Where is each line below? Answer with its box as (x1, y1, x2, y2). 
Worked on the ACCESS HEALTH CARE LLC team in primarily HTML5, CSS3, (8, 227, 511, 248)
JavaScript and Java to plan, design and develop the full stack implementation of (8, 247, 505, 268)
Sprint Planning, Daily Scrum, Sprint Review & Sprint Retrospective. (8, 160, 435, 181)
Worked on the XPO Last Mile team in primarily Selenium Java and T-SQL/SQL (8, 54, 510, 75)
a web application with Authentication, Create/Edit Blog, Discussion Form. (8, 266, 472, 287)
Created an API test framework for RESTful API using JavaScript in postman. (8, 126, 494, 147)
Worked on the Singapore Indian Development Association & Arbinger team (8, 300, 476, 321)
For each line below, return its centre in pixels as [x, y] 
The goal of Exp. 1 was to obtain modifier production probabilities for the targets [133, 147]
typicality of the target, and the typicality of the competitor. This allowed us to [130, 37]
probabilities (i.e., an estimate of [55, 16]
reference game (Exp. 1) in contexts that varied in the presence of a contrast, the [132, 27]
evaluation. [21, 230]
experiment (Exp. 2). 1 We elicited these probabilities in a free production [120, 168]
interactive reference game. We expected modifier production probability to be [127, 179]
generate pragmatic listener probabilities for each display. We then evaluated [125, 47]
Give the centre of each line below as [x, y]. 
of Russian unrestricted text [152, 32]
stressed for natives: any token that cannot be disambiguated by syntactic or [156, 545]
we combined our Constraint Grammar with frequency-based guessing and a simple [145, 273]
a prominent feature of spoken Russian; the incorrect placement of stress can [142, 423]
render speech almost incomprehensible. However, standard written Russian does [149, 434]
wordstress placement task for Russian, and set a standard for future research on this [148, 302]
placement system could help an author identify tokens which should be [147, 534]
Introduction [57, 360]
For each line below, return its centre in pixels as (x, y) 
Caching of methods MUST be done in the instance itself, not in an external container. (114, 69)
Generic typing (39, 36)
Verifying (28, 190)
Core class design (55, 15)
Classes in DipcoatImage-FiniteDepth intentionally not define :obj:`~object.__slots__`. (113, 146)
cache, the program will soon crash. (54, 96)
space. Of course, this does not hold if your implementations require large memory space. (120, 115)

==*==

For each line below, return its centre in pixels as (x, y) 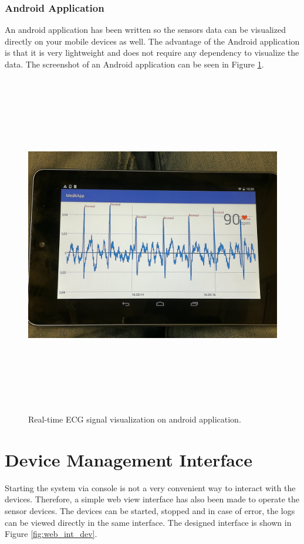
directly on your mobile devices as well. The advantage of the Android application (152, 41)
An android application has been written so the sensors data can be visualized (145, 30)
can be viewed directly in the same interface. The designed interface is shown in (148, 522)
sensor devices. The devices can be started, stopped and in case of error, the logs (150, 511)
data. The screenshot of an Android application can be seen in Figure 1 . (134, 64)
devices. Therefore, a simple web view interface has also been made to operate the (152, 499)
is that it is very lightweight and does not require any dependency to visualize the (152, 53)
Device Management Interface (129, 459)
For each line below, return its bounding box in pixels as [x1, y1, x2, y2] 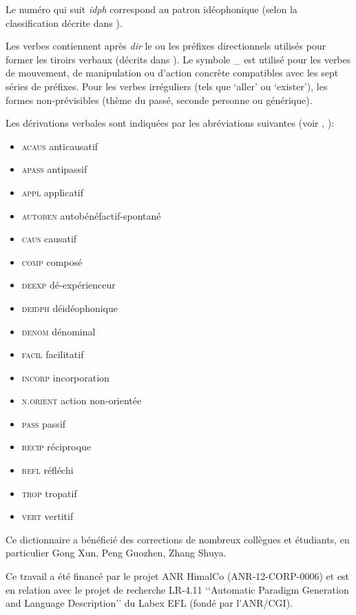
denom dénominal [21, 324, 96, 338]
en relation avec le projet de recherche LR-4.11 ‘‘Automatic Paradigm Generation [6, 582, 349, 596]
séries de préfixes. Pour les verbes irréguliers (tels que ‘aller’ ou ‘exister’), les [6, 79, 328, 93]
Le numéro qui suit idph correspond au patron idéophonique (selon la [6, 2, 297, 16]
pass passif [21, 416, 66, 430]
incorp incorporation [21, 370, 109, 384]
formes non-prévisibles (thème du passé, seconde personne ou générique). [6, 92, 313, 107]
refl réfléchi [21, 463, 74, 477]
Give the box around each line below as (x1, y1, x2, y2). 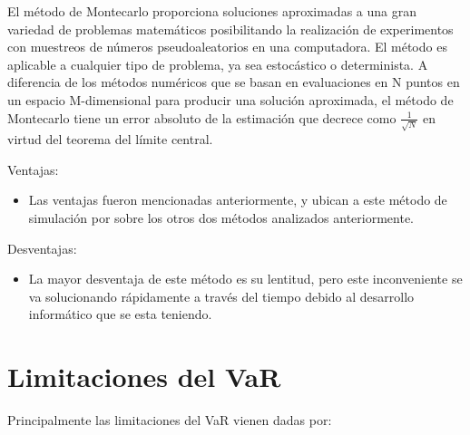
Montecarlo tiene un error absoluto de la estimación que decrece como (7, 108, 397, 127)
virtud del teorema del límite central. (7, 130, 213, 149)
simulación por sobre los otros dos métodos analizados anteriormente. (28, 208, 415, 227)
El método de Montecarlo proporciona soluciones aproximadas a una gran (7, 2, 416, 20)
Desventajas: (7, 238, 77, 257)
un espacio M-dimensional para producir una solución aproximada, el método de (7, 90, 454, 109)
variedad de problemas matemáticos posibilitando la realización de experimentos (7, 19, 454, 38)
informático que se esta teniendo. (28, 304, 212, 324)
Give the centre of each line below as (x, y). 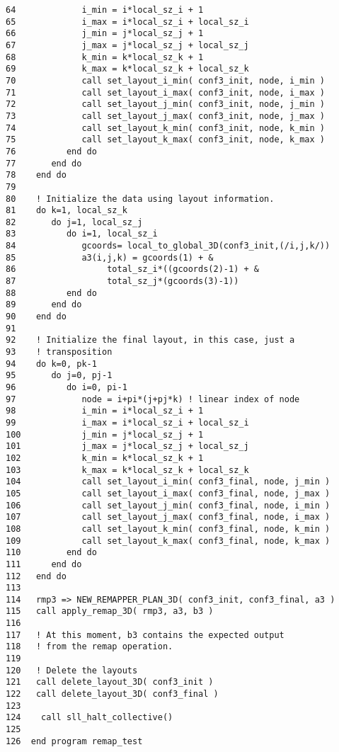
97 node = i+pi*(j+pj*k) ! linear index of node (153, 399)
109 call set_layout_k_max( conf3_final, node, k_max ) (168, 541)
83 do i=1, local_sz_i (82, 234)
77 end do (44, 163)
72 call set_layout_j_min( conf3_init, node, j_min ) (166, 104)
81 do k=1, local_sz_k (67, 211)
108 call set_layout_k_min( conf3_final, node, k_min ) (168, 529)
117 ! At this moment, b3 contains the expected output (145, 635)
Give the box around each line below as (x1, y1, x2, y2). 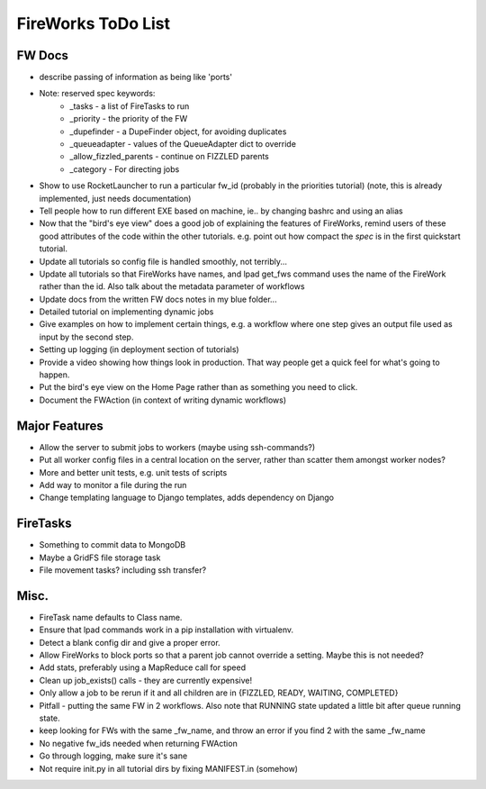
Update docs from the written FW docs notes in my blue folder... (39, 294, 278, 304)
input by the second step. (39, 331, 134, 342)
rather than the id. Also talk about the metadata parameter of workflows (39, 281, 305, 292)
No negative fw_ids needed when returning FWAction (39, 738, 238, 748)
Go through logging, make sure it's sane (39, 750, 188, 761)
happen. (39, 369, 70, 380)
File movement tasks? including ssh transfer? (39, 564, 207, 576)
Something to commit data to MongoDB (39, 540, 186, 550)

==*==

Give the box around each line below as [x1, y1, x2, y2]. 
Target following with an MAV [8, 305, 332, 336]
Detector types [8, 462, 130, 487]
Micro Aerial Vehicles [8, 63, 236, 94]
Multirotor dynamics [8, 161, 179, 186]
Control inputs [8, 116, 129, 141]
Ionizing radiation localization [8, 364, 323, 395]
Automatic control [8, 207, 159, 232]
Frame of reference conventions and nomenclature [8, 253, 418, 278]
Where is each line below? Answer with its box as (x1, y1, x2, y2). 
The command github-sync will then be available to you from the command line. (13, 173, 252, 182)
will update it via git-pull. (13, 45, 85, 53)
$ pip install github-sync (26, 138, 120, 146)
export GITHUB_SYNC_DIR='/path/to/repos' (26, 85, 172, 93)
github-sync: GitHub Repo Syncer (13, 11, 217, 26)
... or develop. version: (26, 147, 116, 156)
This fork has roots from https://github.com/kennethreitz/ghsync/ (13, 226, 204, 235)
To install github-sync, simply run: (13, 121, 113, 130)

==*==

--- WORK TO BE COMPLETED ---
Above are the entries. Copy exactly the part that opens with the line containing "Micro Aerial Vehicles [8, 63, 236, 94]" and closes with the line containing "This fork has", and no more.

--- REPLY TO THE TASK ---
Micro Aerial Vehicles [8, 63, 236, 94]
Multirotor dynamics [8, 161, 179, 186]
Control inputs [8, 116, 129, 141]
Ionizing radiation localization [8, 364, 323, 395]
Automatic control [8, 207, 159, 232]
Frame of reference conventions and nomenclature [8, 253, 418, 278]
Where is each line below? Answer with its box as (x1, y1, x2, y2). 
The command github-sync will then be available to you from the command line. (13, 173, 252, 182)
will update it via git-pull. (13, 45, 85, 53)
$ pip install github-sync (26, 138, 120, 146)
export GITHUB_SYNC_DIR='/path/to/repos' (26, 85, 172, 93)
github-sync: GitHub Repo Syncer (13, 11, 217, 26)
... or develop. version: (26, 147, 116, 156)
This fork has roots from https://github.com/kennethreitz/ghsync/ (13, 226, 204, 235)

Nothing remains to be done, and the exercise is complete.